But IRL, it is again tricky to make hard-and-fast determinations about the nutritional advantages sprouting leads to.
Which vitamin levels might go up and to what degree really depends not just on the grain but the exact sprouting conditions, James says. This is pretty clear when you look at the studies collected in a recent meta-review. Some show sizable increases, while others found more moderate, or zero changes in vitamin content after sprouting And crucially, as James notes, there is a lack of human studies showing that this increased bioaccessibility actually leads to increased vitamin and mineral absorption.
A final health-related reason many people prefer sprouted grain bread (or bagels or english muffins) is that these products are more likely to be low in or free of added sugar.
Sprouting can cut the natural bitterness of some grains by imparting a natural sweetness, thanks to the breakdown of starches into sugars, Carson explains. So while regular whole wheat bread, for example, can taste a little bitter without any additional sweetener, sprouted grain products “will have more of a sweet flavor naturally without having to add in sugar,” Carson says. But that’s not always the case, obviously, so check the ingredients label if that’s important to you. (Just remember that added sugars are not necessarily worse for you than naturally occurring sugars.)

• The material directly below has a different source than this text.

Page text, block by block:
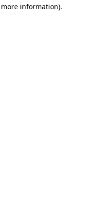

So, are sprouted grains worth it?
This one’s pretty easy. If you love ‘em, hell yeah. Otherwise, nah.
Sprouted grain products can cost a good bit more than their unsprouted counterparts (which makes sense considering the extra time, space, and resources they take to produce). “They’re usually much more expensive,” Lin says. (Think a $6 loaf of bread instead of $3.50, for example, although of course it varies by brand.) And, obviously, while sprouting grains yourself at home mostly involves waiting around, it does require time and attention. If those couple extra bucks or minutes are totally worth it to you, then consider this your permission to go for it.

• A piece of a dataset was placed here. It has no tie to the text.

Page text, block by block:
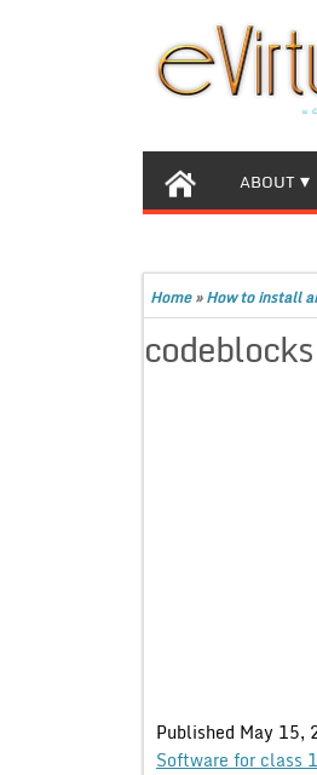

But if you aren’t a fan of the taste or price (or effort, if you DIY), there’s really no reason to take the sprouted route. “Your personal preference is key,” Registered Dietitian Nutritionist and Culinary Dietitian Marisa Moore, M.B.A. R.D.N.. L.D., tells SELF. If you feel like you’re sacrificing the enjoyability of your food for the sake of a little bit extra nutritional value, it’s really not at all worth it. “There’s no pressure to make all of your grains sprouted,” Moore says. “If it’s not something you enjoy, skip it!”

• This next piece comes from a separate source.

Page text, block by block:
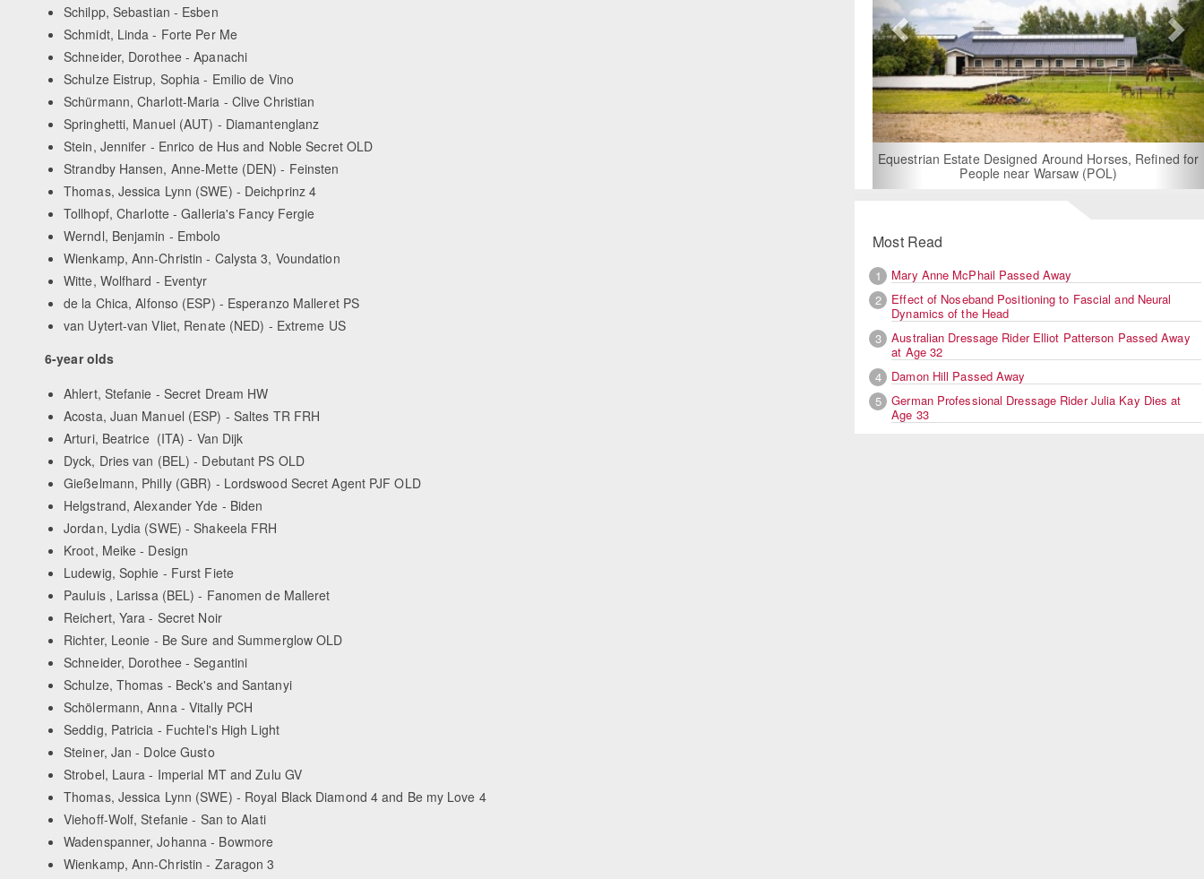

Consider just opting for the more wallet-friendly, low-effort option that gives you the best of both worlds in terms of nutritional benefits and taste. “If you don’t like sprouted, I say just go with regular whole grains and whole grain bread,” Carson says. “They’re basically just as good.”
If you do want to give sprouted grains a go, there are lots of ways to experiment with them. Try subbing them in for regular whole grains—as a side dish, sprinkled on a salad, as a grain bowl base—wherever you don’t mind a more pronounced taste and texture, Moore says. Maybe the easiest way to hop aboard the sprouted grain train is to buy sprouted grain bread. “If you like hearty whole grain breads, you’ll probably enjoy sprouted ones too,” Moore says. She likes to toast it and use it as a sturdy base for avocado or nut butter. “It holds up well to lots of toppings,” Moore says.
Another suggestion? Enjoy grains in all their forms. “I still love regular bread,” Moore says.